The basic idea is that you want to create an environment for yourself where you actually look forward to exercising. If you can find an activity that you love doing, especially with other people, then you’ll find that it is much easier to stick to an exercise program than you ever thought before. That’s the easy way to make this a habit.

The Right Abs Exercise

Developing the abdominal muscles is one of the most common goals of fitness enthusiasts, bodybuilders, and people who are simply interested in having a fit body. This may seem easy with proper diet and abs exercise. Still, unknown to many, without the proper guidance and exercise routines, anyone’s effort to develop that much desired six pack abs will be in vain. For example, one can do several sit ups a day but will still not see any results.

Another common misconception is about using weights when working out. Weights, when not addressing the right muscle groups, cannot help in the development of one’s abdominal muscles. Unfortunately, more than half of those who work on their abs are not working out properly. This is not to say that getting well toned abs is impossible-in fact, it is possible even with minimum time and effort. However, developing the abdominal muscles is only possible given that one is doing the proper exercise.

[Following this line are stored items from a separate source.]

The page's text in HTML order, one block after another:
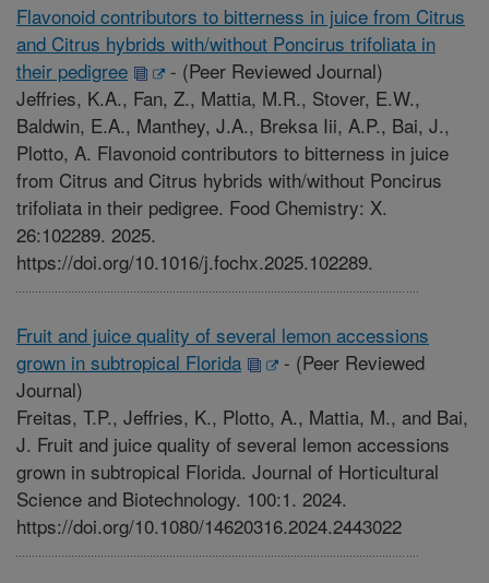
Flavonoid contributors to bitterness in juice from Citrus
and Citrus hybrids with/without Poncirus trifoliata in
their pedigree
- (Peer Reviewed Journal)
Jeffries, K.A., Fan, Z., Mattia, M.R., Stover, E.W.,
Baldwin, E.A., Manthey, J.A., Breksa Iii, A.P., Bai, J.,
Plotto, A. Flavonoid contributors to bitterness in juice
from Citrus and Citrus hybrids with/without Poncirus
trifoliata in their pedigree. Food Chemistry: X.
26:102289. 2025.
https://doi.org/10.1016/j.fochx.2025.102289.
Fruit and juice quality of several lemon accessions
grown in subtropical Florida
- (Peer Reviewed
Journal)
Freitas, T.P., Jeffries, K., Plotto, A., Mattia, M., and Bai,
J. Fruit and juice quality of several lemon accessions
grown in subtropical Florida. Journal of Horticultural
Science and Biotechnology. 100:1. 2024.
https://doi.org/10.1080/14620316.2024.2443022

But what is a proper exercise for your abs? In order to understand this, one has to know how an exercise should work-and how it affects the muscles. Like any other muscle group in the body, the abdominal muscle has many regions. Since one’s abs is composed of many other muscle groups, an abs exercise should target a specific area. This is why just any exercise patterns and methods would not work-one has to work their abs out depending on their desired results. There is such a thing as overtraining. And even if one does a specific exercise, while it may work for a specific part of the abdominal region, it does not mean it will work for the others. All regions and muscle groups of the abdominal region should be worked out equally using the right exercise.

Exercises such as squats, leg raise, and bicycle twist are perfect for abdominal development. These exercises work on specific abdominal regions. For example, the bicycle twist can develop one’s lower abdomen. With the bicycle twist, one has to kneel (with his butt touching the heels) and bend forward while stretching his arms. With straight arms, he should hold the exercise ball and rotate it to his left then to his right. The squat and reach abs exercise is a common exercise which-unknown to many fitness enthusiasts-can develop the side abdominal muscles. With further research, one can find out about the major abdominal regions of the body.

Obviously, these exercises are ordinary. This goes to show that abs exercise need not be elaborate; they should simply be done correctly. One should remember that these exercises would not work if he or she would not let his body heal or recover from the workout first. These exercises can be strenuous and should be done in moderation. The squat, for example, should not exceed 10 repetitions for beginners. Too much exercise can do more harm than good. Abs exercises will be very effective and will produce fast and positive results if one does not abuse his or her body’s limitations and capabilities. One cannot develop the abdominal muscles overnight, but one can develop it quickly and properly with the right abs exercise.